Two of the suggestions in the above Table 6, reflecting the user’s stage of career and linking to the users’ publications or other demonstrations of competencies, point towards making the LPSS system more personal and adaptive to a broader audience. However, the participant P2 states that the LPSS system is not a truly personal environment and since it doesn’t have the flexibility that the term personal environment implies. Even though the users did have some issues with using the LPSS dashboard and understanding the content of some menu tabs, when asked if they would recommend the LPSS system to a friend or a colleague, two of the three responded yes, while the third, the participant who was unable to access their lpss.me account said maybe.
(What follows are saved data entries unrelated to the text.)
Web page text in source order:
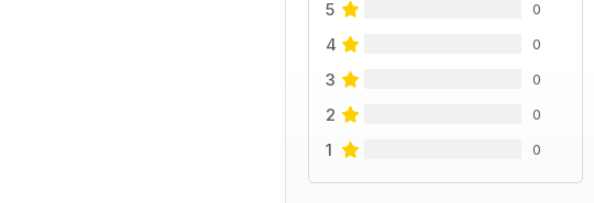
5 0
4 0
3 0
2 0
1 0
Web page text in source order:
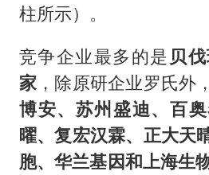
柱所示）。
竞争企业最多的是 贝
家 ，除原研企业罗氏外
博安、苏州盛迪、百
曜、复宏汉霖、正大天
胞、华兰基因和上海生
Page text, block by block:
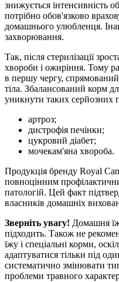
знижується інтенсивність
потрібно обов'язково
домашнього улюбленця.
захворювання.
Так, після стерилізації
хвороби і ожиріння. Тому
в першу чергу,
тіла. Збалансований корм
уникнути таких серйозних
артроз;
дистрофія печінки;
цукровий діабет;
мочекам'яна хвороба.
Продукція бренду Royal
повноцінним
патологій. Цей факт
власників домашніх
Зверніть увагу! Домашня
підходить. Також не
їжу і спеціальні корми,
адаптуватися тільки під
систематично змінювати
проблеми травного

The final question asked for additional comments or suggestions, to which one user said they were “looking forward to future developments of LPSS.” Another user stated that in order for LPSS to be a truly personal learning environment they felt that LPSS should be on the personal computer of the user and not on a web-based platform that may disappear one day.
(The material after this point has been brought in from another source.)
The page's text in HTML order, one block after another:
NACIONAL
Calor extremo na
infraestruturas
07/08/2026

5 Conclusions - Design Considerations for Learner Engagement and Trust

The generation, accumulation, processing, and analysis of digital data is often touted as a potential solution for many prevailing educational or training problems, however research points to important cautions with regards to truth, control, transparency and power in learning analytics and big data which still need to be addressed.

This paper builds on earlier work by the authors related to learning personalization, trust and privacy, and on the results of user surveys and usability studies of the LPSS system related to trust, privacy and user engagement. Of importance is that learner engagement in personalized learning is significantly influenced by trust. Researchers are currently working with massive amounts of data in order to enhance the learning experience and to personalize learning with powerful visualization, dynamic dashboards, and customized drop-down menus with personalized recommendations for learning materials and resources. Usability studies and feedback from LPSS users point to important design considerations with regards to learning personalization, system functionalities, learner engagement and trust.
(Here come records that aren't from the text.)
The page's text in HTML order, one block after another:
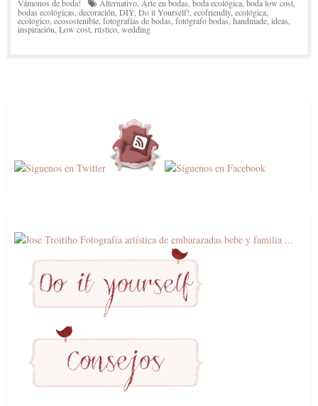
Vámonos de boda! Alternativo Arte en bodas boda ecológica boda low cost
bodas ecológicas decoración DIY Do it Yourself! ecofriendly, ecológica
ecologico ecosostenible fotografías de bodas fotógrafo bodas,handmade, ideas
inspiración Low cost rústico,wedding
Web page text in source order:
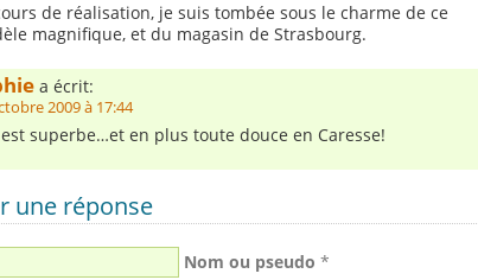
de réalisation, je suis tombée sous le charme de ce
magnifique, et du magasin de Strasbourg.
a écrit:
2009 à 17:44
superbe…et en plus toute douce en Caresse!
une réponse
Nom ou pseudo *
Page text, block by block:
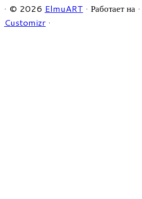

Discussions around big data ethics have underscored serious methodological concerns related to data cleaning, data selection and interpretation, the invasive potential of data analytics, as well as the potential de-humanizing effects of replacing human communication and engagement with automated machine-learning algorithms and feedback. Keeping too much data, including learner’s digital privacy-sensitive data, for too long may actually be harmful and lead to mistrust of the system or institution that has been entrusted to protect personal data. Within LPSS, a literature review informed the development of internal LPSS guidelines for addressing trust issues which comply with relevant privacy laws in Canada and abroad.

Researchers and developers must be mindful of the affordances and limitations of big data, including data mining and predictive learning analytics, in order to construct useful future directions. Working together in teams, whether in industry or academia, should allow researchers to address the inherent fallacies and biases in their work, to tackle the important issues and challenges in big data and data-driven systems in order to add value to the learning and performance support process.

New and emerging technologies in open learning environments and access to an abundance of resources in learning ecosystems, as well as new methods for combining data from personal learning, work, and social environments enable the ability of adaptive learning software to close the loop between learning and performance support; however, important issues and challenges still need to be addressed to improve learner’s trust in the learning ecosystem. These remaining issues and challenges pave the way for important future research directions to emerge.